For each line in the records, produce an exact copy.

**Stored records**
——

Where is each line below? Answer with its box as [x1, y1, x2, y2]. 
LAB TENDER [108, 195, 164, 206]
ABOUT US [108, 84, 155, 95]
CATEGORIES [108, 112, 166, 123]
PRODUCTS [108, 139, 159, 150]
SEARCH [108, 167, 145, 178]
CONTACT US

——

**ANSWER TO THIS EXERCISE**
Where is each line below? Answer with its box as [x1, y1, x2, y2]. 
LAB TENDER [108, 195, 164, 206]
ABOUT US [108, 84, 155, 95]
CATEGORIES [108, 112, 166, 123]
PRODUCTS [108, 139, 159, 150]
SEARCH [108, 167, 145, 178]
CONTACT US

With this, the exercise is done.